For British brands — especially smaller ones — the removal of the de minimis, a duty-free exemption for direct-to-consumer shipments valued at $800 or less, has become a heavy burden.

“Brands now have to comply with additional customs, duties, paperwork and operations. There are genuine concerns now about the state of luxury and premium fashion retail in the U.S. and what impact the new trading structures there might have on their ability to place strong orders with British brands,” said David Leigh-Pemberton, deputy director of policy and engagement at the British Fashion Council.

David Leigh-Pemberton

Stanley Szeto, executive chairman at Lever Style Corporation, a Hong Kong clothing manufacturer that has been building new factories in several countries, said the Shein model — which Szeto summarized as a hyper-agile supply chain — could perhaps become brands’ saving grace and give them “a tremendous financial advantage.”
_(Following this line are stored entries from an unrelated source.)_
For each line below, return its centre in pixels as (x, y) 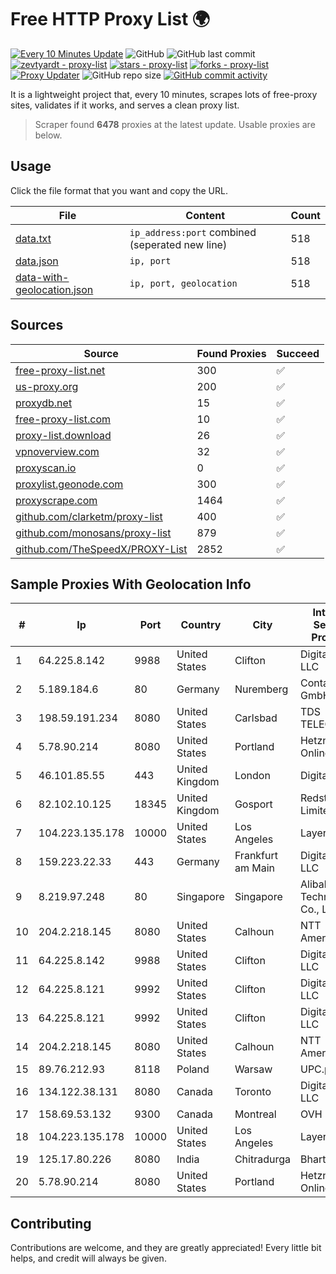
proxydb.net (44, 403)
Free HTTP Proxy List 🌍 (110, 19)
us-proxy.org (47, 386)
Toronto (253, 1092)
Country (201, 625)
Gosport (253, 804)
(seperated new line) (178, 244)
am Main (254, 868)

“Nobody can predict who is going to be next. So it’s about having the most versatile supply chain that you can just move within a couple of months — that’s probably the best strategy to counter tariffs,” Szeto said.
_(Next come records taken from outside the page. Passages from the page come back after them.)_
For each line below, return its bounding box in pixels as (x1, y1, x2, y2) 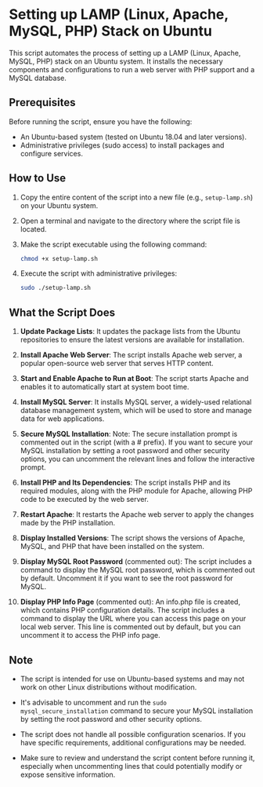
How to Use (9, 171, 67, 185)
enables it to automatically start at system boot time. (20, 383, 189, 392)
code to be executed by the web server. (20, 495, 150, 504)
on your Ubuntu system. (20, 200, 99, 210)
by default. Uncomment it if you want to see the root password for (20, 573, 233, 583)
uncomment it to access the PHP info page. (20, 631, 160, 640)
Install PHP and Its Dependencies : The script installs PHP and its (20, 478, 231, 488)
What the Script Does (9, 306, 116, 319)

“Shein is basically Zara on steroids — it is ordering things today that are to be sold two weeks from now,” Szeto explained.

Stanley Szeto

For Leigh-Pemberton, in the context of direct-to-consumer trading on social media platforms, a faster produce-to-demand model akin to Shein’s could help brands capture volatile market needs.

“What happens if you’re trading quite steadily a garment and then suddenly a celebrity wears it on the red carpet, and your orders go up 100, 200, even 300 percent? How can your supply chain adapt to that change?” Leigh-Pemberton asked.
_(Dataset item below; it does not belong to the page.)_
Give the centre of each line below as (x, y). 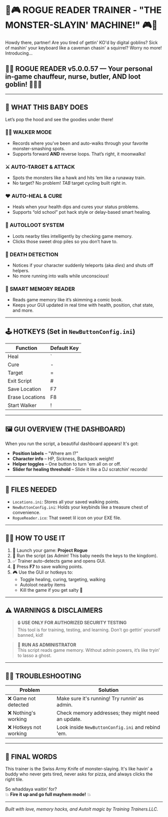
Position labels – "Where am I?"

“Whether it’s Shein or whether it’s other manufacturing providers, I do think that brands are going to want to look at those programs in the next five years and go, yes, we do want to be able to produce to demand,” Leigh-Pemberton continued.

Szeto, a firm believer in the Shein model, noted that brands would first need to rethink their business mindsets to make it work.

“In order to produce in smaller batches, in quick lead times, it’s going to cost more, which goes against everything that we have been learning for the past decades,” said Szeto.

“For example, we have been working with a premium U.S. client that makes suits and shirts. They do weekly ordering based on what sold last week, then they replenish or introduce new styles. The CEO told me that just after they switched, they finally started making money,” Szeto said. “We believe that that sort of speed and agility is going to be applicable across price points — the trendy stuff, the Walmart stuff, and high-end products.”

However, Sally Peng, a seasoned trading attorney and senior managing director at FTI Consulting, a global consulting firm, pointed to regulatory risks, such as supply chain transparency and sustainability issues often associated with fast-fashion models.

Sally Peng

“There is a lot of intricacy under the current particular [Shein] model, and that can be something that trips people up. We want to collectively help the industry, but also drive the industry into a more sustainable model rather than just fast fashion,” said Peng.

For brands, Shein or no Shein, agility is key in tough market conditions.

Recently, Hong Kong Trade Development Council’s director of research Irina Fan detailed a “DEAR” strategy that helps navigate tariff troubles.

“D stands for diversify — 54 percent of industry respondents from a recent HKTDC survey mentioned that they will continue to diversify sourcing strategies; E is to expand to new markets; A is all about how to deal with America, the solution is to reduce sales to the market; and the last one, R, is to relocate production,” detailed Fan.

Irina Fan

According to the survey, after adopting the DEAR strategy, 86 percent of respondents said they did not see a big impact from the tariffs.

Apart from rethinking supply chain models, Leigh-Pemberton said brands can focus on key consumer markets with free trade agreements. For example, the BFC has forged agreements with India, a key sourcing market.

“Building a relationship with a supplier in your particular targeted market is a relatively stable approach to then reaching our ultimate consumer over the long run,” added Leigh-Pemberton.